Student’s $$t$$-distribution with $$\nu_d$$ degrees of freedom, where the degrees of freedom parameter is computed using the helper function calcdf: $$\nu_d = \tt{calcdf}(s_{\mathbf{x}}, n, s_{\mathbf{y}}, m)$$, which implements the Welch–Satterthwaite formula.

## P-value calculation#

# from stats_helpers import tost_dmeans

# %psource tost_dmeans


To perform the two-sample $$t$$-test on the samples xs and ys, we call tost_dmeans(xs, ys).

## Examples#

For all the examples we present below, we assume the unknown distribution are normally distributed

$\texttt{rvX} = X \sim \mathcal{N}(\mu_X,\sigma_X) \qquad \text{and} \qquad \texttt{rvY} = Y \sim \mathcal{N}(\mu_Y,\sigma_Y).$
from scipy.stats import norm


### Example A: populations are different#

Suppose the $$X$$-population is normally distributed with mean $$\mu_{X}=104$$ and standard deviation $$\sigma_{X} = 3$$, while the $$Y$$-population is normally distributed with mean $$\mu_{X}=100$$ and standard deviation $$\sigma_{X} = 5$$

$\texttt{rvX} = X \sim \mathcal{N}(104,3) \qquad \text{and} \qquad \texttt{rvY} = Y \sim \mathcal{N}(100,5).$
muXA = 104
sigmaXA = 3
rvXA = norm(muXA, sigmaXA)

muYA = 100
sigmaYA = 5
rvYA = norm(muYA, sigmaYA)


Let’s generate a sample xAs and yAs of size $$n=20$$ from the random variables $$X = \texttt{rvXA}$$ and $$Y = \texttt{rvYA}$$.

np.random.seed(42)

# generate a random sample of size n=20 from rvX
n = 20
xAs = rvXA.rvs(n)

# generate a random sample of size m=20 from rvY
m = 20
yAs = rvYA.rvs(m)
xAs, yAs

(array([105.49014246, 103.5852071 , 105.94306561, 108.56908957,
103.29753988, 103.29758913, 108.73763845, 106.30230419,
102.59157684, 105.62768013, 102.60974692, 102.60281074,
104.72588681,  98.26015927,  98.8252465 , 102.31313741,
100.96150664, 104.942742  , 101.27592777,  99.7630889 ]),
array([107.32824384,  98.8711185 , 100.33764102,  92.87625907,
97.27808638, 100.55461295,  94.24503211, 101.87849009,
96.99680655,  98.54153125,  96.99146694, 109.26139092,
99.93251388,  94.71144536, 104.11272456,  93.89578175,
101.04431798,  90.20164938,  93.35906976, 100.98430618]))

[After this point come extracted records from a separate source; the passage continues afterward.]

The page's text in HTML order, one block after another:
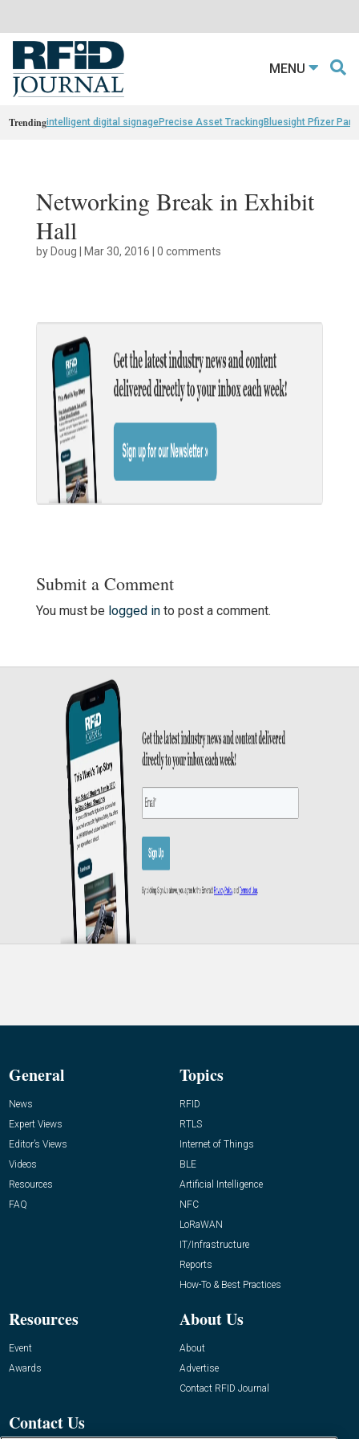
MENU
Trendingintelligent digital signagePrecise Asset TrackingBluesight Pfizer
Networking Break in Exhibit
Hall
byDoug | Mar 30, 2016 | 0 comments
Submit a Comment
You must be logged into post a comment.
General
News
Expert Views
Editor’s Views
Videos
Resources
FAQ
Topics
RFID
RTLS
Internet of Things
BLE
Artificial Intelligence
NFC
LoRaWAN
IT/Infrastructure
Reports
How-To & Best Practices
Resources
Event
Awards
About Us
About
Advertise
Contact RFID Journal
Contact Us

dhatA = np.mean(xAs) - np.mean(yAs)
dhatA

4.815979892644748

dAs = xAs - yAs
with plt.rc_context({"figure.figsize":(7,1)}):
sns.stripplot(x=dAs, jitter=0, alpha=0.5)

import seaborn as sns

with plt.rc_context({"figure.figsize":(7,1)}):
sns.stripplot(x=xAs, jitter=0, alpha=0.5)
sns.stripplot(x=yAs, jitter=0, alpha=0.5)

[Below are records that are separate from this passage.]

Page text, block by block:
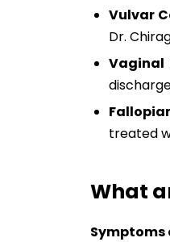
Vulvar
Dr.
Vaginal
treated
What
Symptoms

To obtain the $$p$$-value, we first compute the observed $$t$$-statistic, then calculate the tail probabilities in the two tails of the standard normal distribution $$T_0 \sim \mathcal{T}(\nu_d)$$.

from scipy.stats import t as tdist
from stats_helpers import calcdf

# Calculate the sample statistics
from stats_helpers import mean, std
obsdhat = mean(xAs) - mean(yAs)
sx, sy = std(xAs), std(yAs)

# Calculate the standard error and the t-statistic
seD = np.sqrt(sx**2/n + sy**2/m)

# Calculate the degrees of freedom
dfD = calcdf(sx, n, sy, m)

# Positive hypothesis test
obstplus = (obsdhat - sesoi) / seD
rvT0plus = tdist(df=dfD)
pvalueplus = rvT0plus.cdf(obstplus)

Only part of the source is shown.